In the presentation, they'll interrupt you with questions mid-walkthrough. Lean into this. It's not adversarial, they're trying to understand where your decisions came from.

Product critique: They'll pick a Meta product (could be Instagram, WhatsApp, Facebook, Ray-Ban glasses) and ask you to evaluate it as a user and designer. Structure: what's working, what's not, what would you change and why. Practice this format on 3-4 different products before the interview.

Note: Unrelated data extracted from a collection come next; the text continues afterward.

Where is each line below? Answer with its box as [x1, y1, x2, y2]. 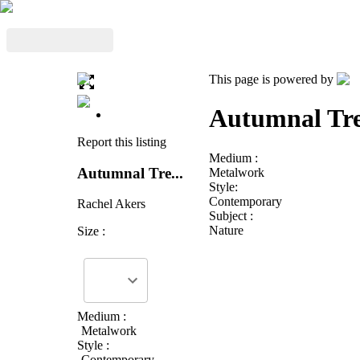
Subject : [209, 208, 253, 223]
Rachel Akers [77, 197, 145, 211]
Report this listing [77, 135, 166, 149]
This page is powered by [209, 72, 337, 86]
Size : [77, 224, 105, 239]
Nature [209, 223, 243, 237]
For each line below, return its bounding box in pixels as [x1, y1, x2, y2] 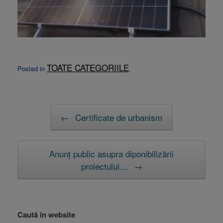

What tripped people up in my cohort: Designers who led with aesthetics over reasoning. A beautiful deck with shallow thinking gets scored lower than a rougher deck with strong rationale. Meta cares a lot about impact and scale -- if your design feedback doesn't connect to user outcomes or business metrics, it reads as junior thinking at L5.

4 replies

ux_uma

The 'don't show your prettiest work' advice is so correct. I see designers tank portfolio reviews because they led with the glossy B2C rebrand instead of the messy, constraint-heavy redesign that actually shows problem-solving. Meta specifically -- they're a product company, they want product thinking.

alex_design

For the product critique round: did they give you advance notice of which product, or was it a surprise on the day?

brand_ben

No advance notice. Day-of, interviewer just picked one. I had practiced critiquing Facebook Feed, Instagram Stories, WhatsApp, and Messenger before the interview so I had mental frameworks ready for each. It was WhatsApp for me. Having a loose structure in your head going in is way better than improvising from scratch.

returner_ren

How did they handle gaps in portfolio? I've been out of the field for a couple years for caregiving reasons and I'm worried my portfolio looks dated.